**Prompt**
Give back every record verbatim, but not the pictures.
### Exercise data ###
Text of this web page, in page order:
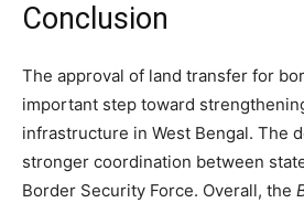
Conclusion
The approval of land transfer for
important step toward
infrastructure in West Bengal. The
stronger coordination between
Border Security Force. Overall, the
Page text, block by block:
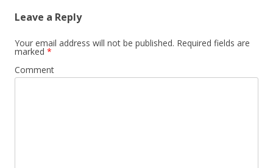
Leave a Reply
Your email address will not be published. Required fields are
marked *
Comment
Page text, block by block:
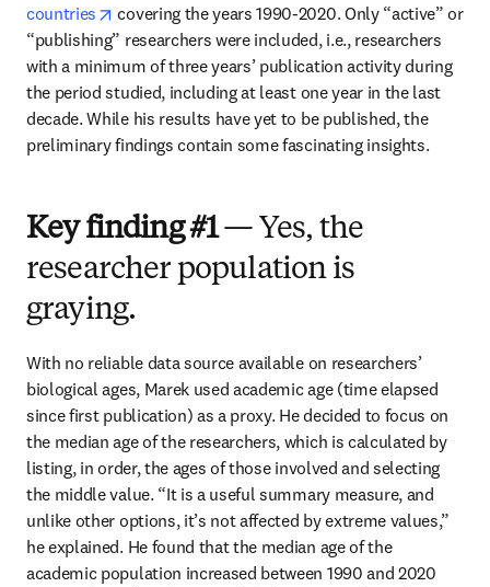
countries
opens in new tab/window
covering the years 1990-2020. Only “active” or
“publishing” researchers were included, i.e., researchers
with a minimum of three years’ publication activity during
the period studied, including at least one year in the last
decade. While his results have yet to be published, the
preliminary findings contain some fascinating insights.
Key finding #1— Yes, the
researcher population is
graying.
With no reliable data source available on researchers’
biological ages, Marek used academic age (time elapsed
since first publication) as a proxy. He decided to focus on
the median age of the researchers, which is calculated by
listing, in order, the ages of those involved and selecting
the middle value. “It is a useful summary measure, and
unlike other options, it’s not affected by extreme values,”
he explained. He found that the median age of the
academic population increased between 1990 and 2020
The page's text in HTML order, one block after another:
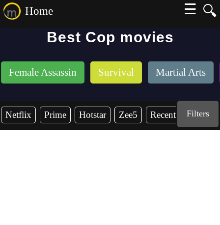
🔍
Home
☰
Best Cop movies
Female Assassin Survival Martial Arts
Netflix Prime Hotstar Zee5 Recent YearsFilters
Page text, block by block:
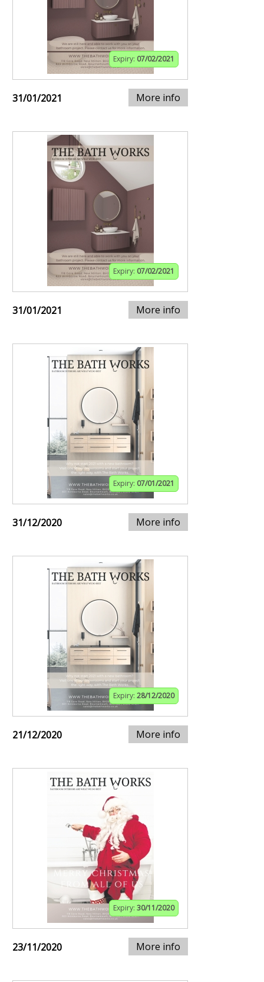
Expiry: 07/02/2021
31/01/2021 More info
Expiry: 07/02/2021
31/01/2021 More info
Expiry: 07/01/2021
31/12/2020 More info
Expiry: 28/12/2020
21/12/2020 More info
Expiry: 30/11/2020
23/11/2020 More info
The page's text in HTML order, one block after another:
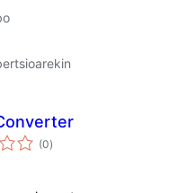
(0balorazioak
)
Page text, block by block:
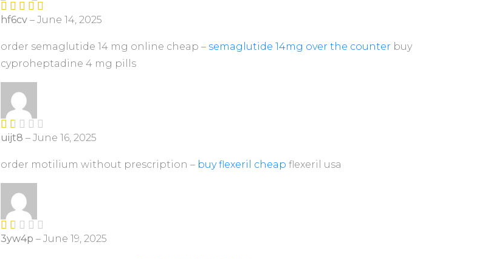
Rated4
hf6cv – June 14, 2025
order semaglutide 14 mg online cheap – semaglutide 14mg over the counter buy
cyproheptadine 4 mg pills
R
ed
ou
5
uijt8 – June 16, 2025
order motilium without prescription – buy flexeril cheap flexeril usa
R
3yw4p – June 19, 2025
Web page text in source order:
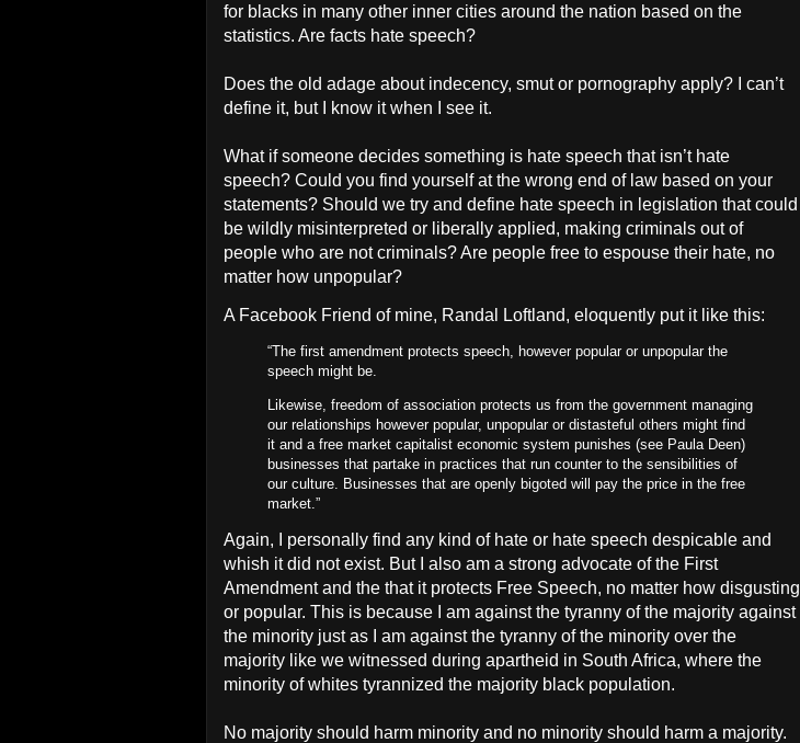
for blacks in many other inner cities around the nation based on the
statistics. Are facts hate speech?
Does the old adage about indecency, smut or pornography apply? I can’t
define it, but I know it when I see it.
What if someone decides something is hate speech that isn’t hate
speech? Could you find yourself at the wrong end of law based on your
statements? Should we try and define hate speech in legislation that could
be wildly misinterpreted or liberally applied, making criminals out of
people who are not criminals? Are people free to espouse their hate, no
matter how unpopular?
A Facebook Friend of mine, Randal Loftland, eloquently put it like this:
“The first amendment protects speech, however popular or unpopular the
speech might be.
Likewise, freedom of association protects us from the government managing
our relationships however popular, unpopular or distasteful others might find
it and a free market capitalist economic system punishes (see Paula Deen)
businesses that partake in practices that run counter to the sensibilities of
our culture. Businesses that are openly bigoted will pay the price in the free
market.”
Again, I personally find any kind of hate or hate speech despicable and
whish it did not exist. But I also am a strong advocate of the First
Amendment and the that it protects Free Speech, no matter how disgusting
or popular. This is because I am against the tyranny of the majority against
the minority just as I am against the tyranny of the minority over the
majority like we witnessed during apartheid in South Africa, where the
minority of whites tyrannized the majority black population.
No majority should harm minority and no minority should harm a majority.
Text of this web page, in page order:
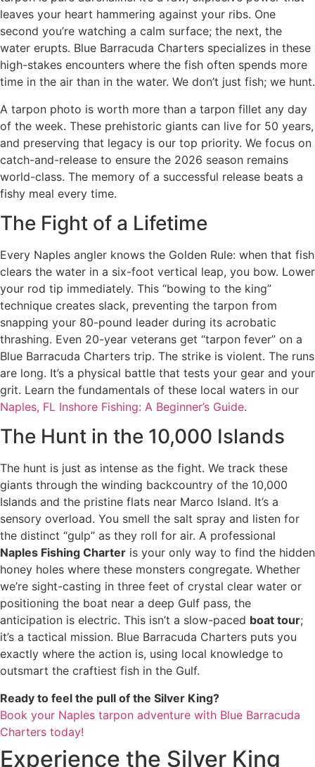
leaves your heart hammering against your ribs. One
second you’re watching a calm surface; the next, the
water erupts. Blue Barracuda Charters specializes in these
high-stakes encounters where the fish often spends more
time in the air than in the water. We don’t just fish; we hunt.
A tarpon photo is worth more than a tarpon fillet any day
of the week. These prehistoric giants can live for 50 years,
and preserving that legacy is our top priority. We focus on
catch-and-release to ensure the 2026 season remains
world-class. The memory of a successful release beats a
fishy meal every time.
The Fight of a Lifetime
Every Naples angler knows the Golden Rule: when that fish
clears the water in a six-foot vertical leap, you bow. Lower
your rod tip immediately. This “bowing to the king”
technique creates slack, preventing the tarpon from
snapping your 80-pound leader during its acrobatic
thrashing. Even 20-year veterans get “tarpon fever” on a
Blue Barracuda Charters trip. The strike is violent. The runs
are long. It’s a physical battle that tests your gear and your
grit. Learn the fundamentals of these local waters in our
Naples, FL Inshore Fishing: A Beginner’s Guide.
The Hunt in the 10,000 Islands
The hunt is just as intense as the fight. We track these
giants through the winding backcountry of the 10,000
Islands and the pristine flats near Marco Island. It’s a
sensory overload. You smell the salt spray and listen for
the distinct “gulp” as they roll for air. A professional
Naples Fishing Charter is your only way to find the hidden
honey holes where these monsters congregate. Whether
we’re sight-casting in three feet of crystal clear water or
positioning the boat near a deep Gulf pass, the
anticipation is electric. This isn’t a slow-paced boat tour;
it’s a tactical mission. Blue Barracuda Charters puts you
exactly where the action is, using local knowledge to
outsmart the craftiest fish in the Gulf.
Ready to feel the pull of the Silver King?
Book your Naples tarpon adventure with Blue Barracuda
Charters today!
Experience the Silver King
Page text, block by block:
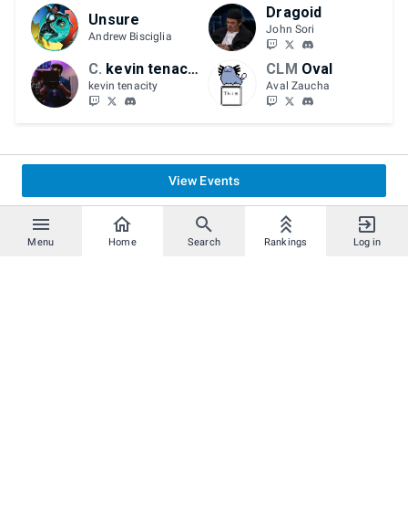
Menu Home Search Rankings Log in
Unsure
Andrew Bisciglia
Dragoid
John Sori
CLM kevin tenacity
kevin tenacity
CLM Oval
Aval Zaucha
View Events
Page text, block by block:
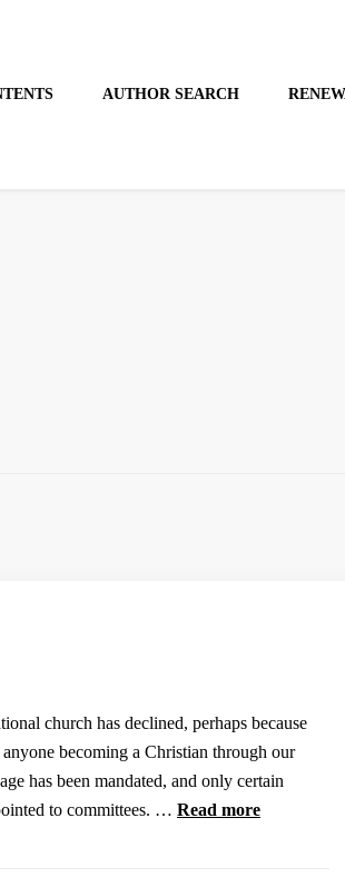
AUTHOR SEARCH
church has declined, perhaps because
becoming a Christian through our
has been mandated, and only certain
to committees. … Read more
###
**Completed exercise**
Text of this web page, in page order:
Conclusion
The approval of land transfer for
important step toward
infrastructure in West Bengal. The
stronger coordination between
Border Security Force. Overall, the
Page text, block by block:
Leave a Reply
Your email address will not be published. Required fields are
marked *
Comment
Page text, block by block:
countries
opens in new tab/window
covering the years 1990-2020. Only “active” or
“publishing” researchers were included, i.e., researchers
with a minimum of three years’ publication activity during
the period studied, including at least one year in the last
decade. While his results have yet to be published, the
preliminary findings contain some fascinating insights.
Key finding #1— Yes, the
researcher population is
graying.
With no reliable data source available on researchers’
biological ages, Marek used academic age (time elapsed
since first publication) as a proxy. He decided to focus on
the median age of the researchers, which is calculated by
listing, in order, the ages of those involved and selecting
the middle value. “It is a useful summary measure, and
unlike other options, it’s not affected by extreme values,”
he explained. He found that the median age of the
academic population increased between 1990 and 2020
The page's text in HTML order, one block after another:
🔍
Home
☰
Best Cop movies
Female Assassin Survival Martial Arts
Netflix Prime Hotstar Zee5 Recent YearsFilters
Page text, block by block:
Expiry: 07/02/2021
31/01/2021 More info
Expiry: 07/02/2021
31/01/2021 More info
Expiry: 07/01/2021
31/12/2020 More info
Expiry: 28/12/2020
21/12/2020 More info
Expiry: 30/11/2020
23/11/2020 More info
The page's text in HTML order, one block after another:
(0balorazioak
)
Page text, block by block:
Rated4
hf6cv – June 14, 2025
order semaglutide 14 mg online cheap – semaglutide 14mg over the counter buy
cyproheptadine 4 mg pills
R
ed
ou
5
uijt8 – June 16, 2025
order motilium without prescription – buy flexeril cheap flexeril usa
R
3yw4p – June 19, 2025
Web page text in source order:
for blacks in many other inner cities around the nation based on the
statistics. Are facts hate speech?
Does the old adage about indecency, smut or pornography apply? I can’t
define it, but I know it when I see it.
What if someone decides something is hate speech that isn’t hate
speech? Could you find yourself at the wrong end of law based on your
statements? Should we try and define hate speech in legislation that could
be wildly misinterpreted or liberally applied, making criminals out of
people who are not criminals? Are people free to espouse their hate, no
matter how unpopular?
A Facebook Friend of mine, Randal Loftland, eloquently put it like this:
“The first amendment protects speech, however popular or unpopular the
speech might be.
Likewise, freedom of association protects us from the government managing
our relationships however popular, unpopular or distasteful others might find
it and a free market capitalist economic system punishes (see Paula Deen)
businesses that partake in practices that run counter to the sensibilities of
our culture. Businesses that are openly bigoted will pay the price in the free
market.”
Again, I personally find any kind of hate or hate speech despicable and
whish it did not exist. But I also am a strong advocate of the First
Amendment and the that it protects Free Speech, no matter how disgusting
or popular. This is because I am against the tyranny of the majority against
the minority just as I am against the tyranny of the minority over the
majority like we witnessed during apartheid in South Africa, where the
minority of whites tyrannized the majority black population.
No majority should harm minority and no minority should harm a majority.
Text of this web page, in page order:
leaves your heart hammering against your ribs. One
second you’re watching a calm surface; the next, the
water erupts. Blue Barracuda Charters specializes in these
high-stakes encounters where the fish often spends more
time in the air than in the water. We don’t just fish; we hunt.
A tarpon photo is worth more than a tarpon fillet any day
of the week. These prehistoric giants can live for 50 years,
and preserving that legacy is our top priority. We focus on
catch-and-release to ensure the 2026 season remains
world-class. The memory of a successful release beats a
fishy meal every time.
The Fight of a Lifetime
Every Naples angler knows the Golden Rule: when that fish
clears the water in a six-foot vertical leap, you bow. Lower
your rod tip immediately. This “bowing to the king”
technique creates slack, preventing the tarpon from
snapping your 80-pound leader during its acrobatic
thrashing. Even 20-year veterans get “tarpon fever” on a
Blue Barracuda Charters trip. The strike is violent. The runs
are long. It’s a physical battle that tests your gear and your
grit. Learn the fundamentals of these local waters in our
Naples, FL Inshore Fishing: A Beginner’s Guide.
The Hunt in the 10,000 Islands
The hunt is just as intense as the fight. We track these
giants through the winding backcountry of the 10,000
Islands and the pristine flats near Marco Island. It’s a
sensory overload. You smell the salt spray and listen for
the distinct “gulp” as they roll for air. A professional
Naples Fishing Charter is your only way to find the hidden
honey holes where these monsters congregate. Whether
we’re sight-casting in three feet of crystal clear water or
positioning the boat near a deep Gulf pass, the
anticipation is electric. This isn’t a slow-paced boat tour;
it’s a tactical mission. Blue Barracuda Charters puts you
exactly where the action is, using local knowledge to
outsmart the craftiest fish in the Gulf.
Ready to feel the pull of the Silver King?
Book your Naples tarpon adventure with Blue Barracuda
Charters today!
Experience the Silver King
Page text, block by block:
Menu Home Search Rankings Log in
Unsure
Andrew Bisciglia
Dragoid
John Sori
CLM kevin tenacity
kevin tenacity
CLM Oval
Aval Zaucha
View Events
Page text, block by block:
AUTHOR SEARCH
church has declined, perhaps because
becoming a Christian through our
has been mandated, and only certain
to committees. … Read more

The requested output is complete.